Public Service in Television (Network/Syndication Service/Program Service)
WINNER: “CBS EVENING NEWS, WEEKEND EDITION”
“AIDS in the African American Community”
This story originated after the release of a report by a Southern-based AIDS advocacy group, indicating that Southern states, particularly rural and minority communities, are hard-hit by AIDS.
Producer Alturo Rhymes and correspondent Randall Pinkston believe that the issue of HIV and AIDS, particularly among minority communities, “has sometimes failed to get sufficient media attention. It involves a demographic group, the poor and disenfranchised, who usually don’t receive institutional benefits such as health care.”
“We think that we, in news media, should care about that group of people and cover their issues.”
Over the course of a month, extensive research was gathered involving funding, issues of health care and services, and adequate counseling facilities. The research kept pointing the journalists back to one basic question.
Why the South?
What they found was that cultural issues have as much to do with the crisis as do medical or financial issues. The stigma of HIV is so great, facilities that treat patients can’t even put signs identifying them as clinics on the exterior of their buildings. This detailed look at the stigma led the team, which also included executive producer Patricia Shevlin and editor Paul Rose, to an exploration of the African-American church, which has largely defined cultural and social experiences for a vast majority of blacks in the South.
Judges said the story created “an awareness that the black community needs to address the cultural barriers that lead to the continuing spread of AIDS in its community. The story also delves into the role that the black church plays in perpetuating the cultural bias against men with alternative lifestyles as well as accepting the duplicity of black married men pursuing sex with other males. Getting interviews on such intimate and taboo subjects as adultery, homosexual relationships and AIDS took effort to build a relationship of trust between a reporter and the people in the story.”
More online: http://tinyurl.com/m4gor5
Public Service in Television (Small Market Station: 50+ Market)
WINNER: KTUU
“Ted Stevens’ Criminal Trial”
One month; 37-plus live shots; 78 stories and counting. On assignment in D.C., reporter Jill Burke and photojournalist Carolyn Hall documented the Ted Stevens trial, which cost the nation’s longest-serving Republican senator his career.
With Stevens’ bid for re-election looming, his possible freedom at stake and his desire for a speedy trial, KTUU felt the trial was too important to not have a hometown crew covering it.
Their daily coverage involved many 15-hour days.
Burke said: “I don’t think most people outside the industry realize the logistical challenge the story posed for us. Not only were we covering the full day’s proceedings, but we had to get back to the studio to write, voice, edit, feed and then front our stories for evening news broadcasts back in Anchorage. We didn’t have field producers or a support crew. We were it: a two-person team doing the best we could.”
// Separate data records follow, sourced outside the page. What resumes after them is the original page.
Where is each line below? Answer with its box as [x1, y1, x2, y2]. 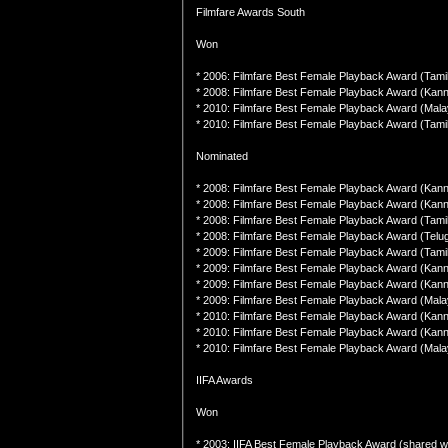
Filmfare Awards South [196, 6, 305, 18]
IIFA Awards [196, 374, 253, 386]
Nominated [196, 150, 248, 162]
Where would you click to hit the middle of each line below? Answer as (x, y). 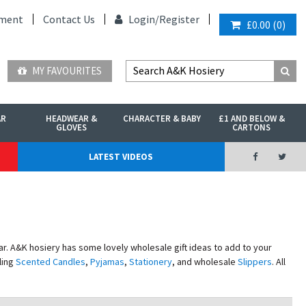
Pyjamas (108, 262)
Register (179, 19)
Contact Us (69, 19)
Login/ (143, 19)
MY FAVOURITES (66, 71)
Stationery (151, 262)
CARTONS (252, 127)
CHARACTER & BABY (162, 119)
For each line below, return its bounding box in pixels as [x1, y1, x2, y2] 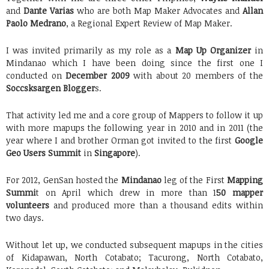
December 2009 [65, 70, 130, 82]
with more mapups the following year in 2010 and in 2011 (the [6, 122, 263, 134]
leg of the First [161, 174, 227, 186]
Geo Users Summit [6, 147, 81, 159]
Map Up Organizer [175, 44, 251, 56]
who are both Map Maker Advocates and [74, 5, 243, 17]
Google [235, 134, 263, 147]
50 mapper [216, 187, 264, 199]
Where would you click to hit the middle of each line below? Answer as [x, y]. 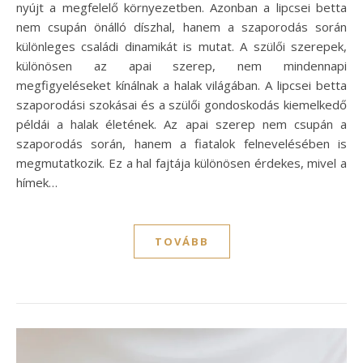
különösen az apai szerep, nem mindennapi [181, 65]
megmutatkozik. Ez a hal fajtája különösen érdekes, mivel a [181, 162]
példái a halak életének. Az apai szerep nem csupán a [181, 124]
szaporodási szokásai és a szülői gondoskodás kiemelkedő [181, 104]
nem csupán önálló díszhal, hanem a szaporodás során [181, 26]
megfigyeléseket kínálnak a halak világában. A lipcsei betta [181, 85]
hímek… [37, 182]
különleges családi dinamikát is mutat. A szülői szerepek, [181, 46]

Hall added: “We took the coverage very seriously, and I think Alaskans know that we understood how important that story was to them, given the resources allocated for the coverage. We could have made the decision to rely on wire reports, or hire fill-in crews, but KTUU was willing to make the investment to support this kind of project.”
Judges praised Burke for making a complicated legal case understandable. “She explained the legal issues, condensed days of testimony into easy-to-understand and concise reports. They met the challenge of creating video where there was none. This kind of commitment is to be awarded, and it encourages others to keep the public informed.”
Burke said: “This is the kind of in-the-trenches journalism that we feel the public deserves. It’s our job to be there when they can’t be, to be their eyes and ears and to contribute to their understanding of people and events to the best of our capability.”